**Work instructions**
Sort through the entries below and pull out lines containing the word "Future".
____
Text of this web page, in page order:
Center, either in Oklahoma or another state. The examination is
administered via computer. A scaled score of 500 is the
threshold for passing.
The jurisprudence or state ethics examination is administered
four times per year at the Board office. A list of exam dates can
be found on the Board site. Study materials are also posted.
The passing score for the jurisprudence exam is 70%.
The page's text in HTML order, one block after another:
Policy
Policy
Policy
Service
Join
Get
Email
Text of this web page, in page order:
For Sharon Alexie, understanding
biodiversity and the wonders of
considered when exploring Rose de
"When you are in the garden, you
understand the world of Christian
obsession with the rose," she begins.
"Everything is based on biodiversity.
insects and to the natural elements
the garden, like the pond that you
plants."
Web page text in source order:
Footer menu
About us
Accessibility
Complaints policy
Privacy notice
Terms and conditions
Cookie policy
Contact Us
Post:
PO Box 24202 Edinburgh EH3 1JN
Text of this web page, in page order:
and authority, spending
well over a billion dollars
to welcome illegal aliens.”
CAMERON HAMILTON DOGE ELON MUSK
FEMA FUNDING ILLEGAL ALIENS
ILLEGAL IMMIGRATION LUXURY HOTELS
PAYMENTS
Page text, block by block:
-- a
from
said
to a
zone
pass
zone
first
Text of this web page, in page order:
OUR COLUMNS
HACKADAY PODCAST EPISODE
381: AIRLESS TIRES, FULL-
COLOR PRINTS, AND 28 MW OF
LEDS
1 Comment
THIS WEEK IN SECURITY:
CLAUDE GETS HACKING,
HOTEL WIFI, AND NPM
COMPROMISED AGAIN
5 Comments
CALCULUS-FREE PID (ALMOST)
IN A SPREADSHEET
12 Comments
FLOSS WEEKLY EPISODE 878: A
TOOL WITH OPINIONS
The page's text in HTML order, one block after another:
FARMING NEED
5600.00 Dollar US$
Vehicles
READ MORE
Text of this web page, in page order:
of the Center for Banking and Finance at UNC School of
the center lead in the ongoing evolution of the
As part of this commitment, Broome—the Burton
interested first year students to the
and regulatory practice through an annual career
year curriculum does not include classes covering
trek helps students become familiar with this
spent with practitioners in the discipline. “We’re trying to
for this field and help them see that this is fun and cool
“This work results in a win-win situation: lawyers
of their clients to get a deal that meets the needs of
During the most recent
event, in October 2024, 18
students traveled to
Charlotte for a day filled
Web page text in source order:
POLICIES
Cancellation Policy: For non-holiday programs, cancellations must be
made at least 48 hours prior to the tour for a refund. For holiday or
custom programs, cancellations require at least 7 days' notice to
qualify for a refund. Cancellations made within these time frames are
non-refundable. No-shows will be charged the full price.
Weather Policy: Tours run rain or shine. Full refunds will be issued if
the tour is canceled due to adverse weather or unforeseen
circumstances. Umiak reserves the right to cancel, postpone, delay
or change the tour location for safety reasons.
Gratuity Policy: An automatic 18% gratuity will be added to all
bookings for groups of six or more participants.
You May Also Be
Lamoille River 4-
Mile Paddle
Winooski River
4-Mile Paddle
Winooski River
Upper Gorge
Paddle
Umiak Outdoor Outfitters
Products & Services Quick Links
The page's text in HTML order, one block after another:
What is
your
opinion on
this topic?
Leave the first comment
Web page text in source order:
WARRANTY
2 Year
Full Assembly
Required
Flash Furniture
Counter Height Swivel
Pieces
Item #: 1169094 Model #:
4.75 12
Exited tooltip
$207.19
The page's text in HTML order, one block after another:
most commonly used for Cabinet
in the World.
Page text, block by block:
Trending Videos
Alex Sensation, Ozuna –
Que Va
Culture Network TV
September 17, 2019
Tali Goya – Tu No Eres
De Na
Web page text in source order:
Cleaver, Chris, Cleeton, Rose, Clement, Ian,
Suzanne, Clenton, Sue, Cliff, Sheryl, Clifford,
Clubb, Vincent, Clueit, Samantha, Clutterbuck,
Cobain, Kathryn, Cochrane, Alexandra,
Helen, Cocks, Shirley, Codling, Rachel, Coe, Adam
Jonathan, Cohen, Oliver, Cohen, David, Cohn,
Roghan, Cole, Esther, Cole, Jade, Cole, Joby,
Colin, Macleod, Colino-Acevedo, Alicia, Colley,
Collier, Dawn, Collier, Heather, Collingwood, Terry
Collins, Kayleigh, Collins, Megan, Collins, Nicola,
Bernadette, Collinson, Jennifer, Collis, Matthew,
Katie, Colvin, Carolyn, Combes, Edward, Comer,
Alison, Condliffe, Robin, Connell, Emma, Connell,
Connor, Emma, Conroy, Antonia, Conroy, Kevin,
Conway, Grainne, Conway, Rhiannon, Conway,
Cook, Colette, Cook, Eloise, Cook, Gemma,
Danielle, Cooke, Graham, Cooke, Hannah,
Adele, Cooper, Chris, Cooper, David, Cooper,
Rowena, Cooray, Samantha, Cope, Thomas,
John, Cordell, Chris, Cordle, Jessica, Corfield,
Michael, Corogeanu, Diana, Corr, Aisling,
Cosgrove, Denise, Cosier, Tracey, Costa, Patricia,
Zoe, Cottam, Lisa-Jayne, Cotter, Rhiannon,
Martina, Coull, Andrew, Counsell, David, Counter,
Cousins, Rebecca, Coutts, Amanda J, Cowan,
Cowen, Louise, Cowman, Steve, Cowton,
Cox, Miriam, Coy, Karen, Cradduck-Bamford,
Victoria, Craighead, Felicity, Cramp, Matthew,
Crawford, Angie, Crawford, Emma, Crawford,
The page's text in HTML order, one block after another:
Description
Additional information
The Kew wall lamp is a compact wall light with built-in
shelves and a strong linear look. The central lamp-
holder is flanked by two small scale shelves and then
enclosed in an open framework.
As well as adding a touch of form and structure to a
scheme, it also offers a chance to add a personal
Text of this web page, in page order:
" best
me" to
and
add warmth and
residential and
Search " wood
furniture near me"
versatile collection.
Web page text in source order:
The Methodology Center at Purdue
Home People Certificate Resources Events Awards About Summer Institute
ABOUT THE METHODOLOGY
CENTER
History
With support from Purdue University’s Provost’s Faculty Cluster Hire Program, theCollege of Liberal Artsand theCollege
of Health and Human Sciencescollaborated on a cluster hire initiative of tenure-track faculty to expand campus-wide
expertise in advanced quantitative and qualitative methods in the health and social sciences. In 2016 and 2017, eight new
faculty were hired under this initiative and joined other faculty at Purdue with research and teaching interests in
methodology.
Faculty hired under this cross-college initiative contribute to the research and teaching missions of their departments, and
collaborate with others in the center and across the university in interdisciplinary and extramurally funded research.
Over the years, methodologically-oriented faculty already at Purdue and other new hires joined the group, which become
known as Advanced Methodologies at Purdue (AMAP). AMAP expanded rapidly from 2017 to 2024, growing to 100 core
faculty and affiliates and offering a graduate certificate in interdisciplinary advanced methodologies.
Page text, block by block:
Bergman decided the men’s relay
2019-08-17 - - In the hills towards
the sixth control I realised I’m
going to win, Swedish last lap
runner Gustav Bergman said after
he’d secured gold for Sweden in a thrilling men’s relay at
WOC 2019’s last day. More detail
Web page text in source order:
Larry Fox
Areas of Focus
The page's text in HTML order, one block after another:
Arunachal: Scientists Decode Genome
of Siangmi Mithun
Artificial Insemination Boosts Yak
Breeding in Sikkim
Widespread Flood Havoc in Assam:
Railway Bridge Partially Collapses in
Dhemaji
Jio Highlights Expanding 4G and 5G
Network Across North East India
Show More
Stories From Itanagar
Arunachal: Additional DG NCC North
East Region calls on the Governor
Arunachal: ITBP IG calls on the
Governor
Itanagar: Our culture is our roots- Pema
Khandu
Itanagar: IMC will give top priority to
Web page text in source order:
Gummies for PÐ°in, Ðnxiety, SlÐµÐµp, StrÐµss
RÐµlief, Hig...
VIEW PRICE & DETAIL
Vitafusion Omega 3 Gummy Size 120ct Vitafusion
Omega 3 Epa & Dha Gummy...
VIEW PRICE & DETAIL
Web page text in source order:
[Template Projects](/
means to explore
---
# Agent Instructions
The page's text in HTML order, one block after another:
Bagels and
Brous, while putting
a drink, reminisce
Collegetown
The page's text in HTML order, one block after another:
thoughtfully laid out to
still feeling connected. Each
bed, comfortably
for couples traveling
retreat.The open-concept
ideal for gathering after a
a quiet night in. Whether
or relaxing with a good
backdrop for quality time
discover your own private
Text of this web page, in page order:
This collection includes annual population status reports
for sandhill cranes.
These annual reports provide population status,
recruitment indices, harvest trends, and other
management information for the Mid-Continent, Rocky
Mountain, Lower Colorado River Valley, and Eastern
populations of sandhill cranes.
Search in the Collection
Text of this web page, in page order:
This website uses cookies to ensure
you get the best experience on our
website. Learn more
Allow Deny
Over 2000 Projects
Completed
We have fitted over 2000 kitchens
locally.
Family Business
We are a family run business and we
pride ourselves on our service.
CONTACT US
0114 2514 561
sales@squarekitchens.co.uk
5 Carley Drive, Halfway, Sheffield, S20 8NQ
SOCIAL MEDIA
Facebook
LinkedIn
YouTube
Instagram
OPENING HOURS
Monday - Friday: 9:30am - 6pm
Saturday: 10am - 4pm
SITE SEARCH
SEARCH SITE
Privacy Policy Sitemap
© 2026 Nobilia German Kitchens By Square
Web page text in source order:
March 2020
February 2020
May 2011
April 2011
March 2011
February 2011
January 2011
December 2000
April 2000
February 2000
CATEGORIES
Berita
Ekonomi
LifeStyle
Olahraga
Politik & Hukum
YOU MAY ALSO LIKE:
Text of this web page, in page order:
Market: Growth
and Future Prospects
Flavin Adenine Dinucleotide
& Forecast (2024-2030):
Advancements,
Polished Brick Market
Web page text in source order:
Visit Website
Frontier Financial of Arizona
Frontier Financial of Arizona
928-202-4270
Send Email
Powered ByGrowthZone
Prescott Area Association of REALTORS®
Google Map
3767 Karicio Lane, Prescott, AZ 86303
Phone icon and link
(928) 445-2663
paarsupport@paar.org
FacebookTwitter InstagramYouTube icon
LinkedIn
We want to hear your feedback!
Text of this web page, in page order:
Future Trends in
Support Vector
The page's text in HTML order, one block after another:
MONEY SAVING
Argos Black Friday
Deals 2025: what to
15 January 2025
____
**Result**
and Future Prospects
Future Trends in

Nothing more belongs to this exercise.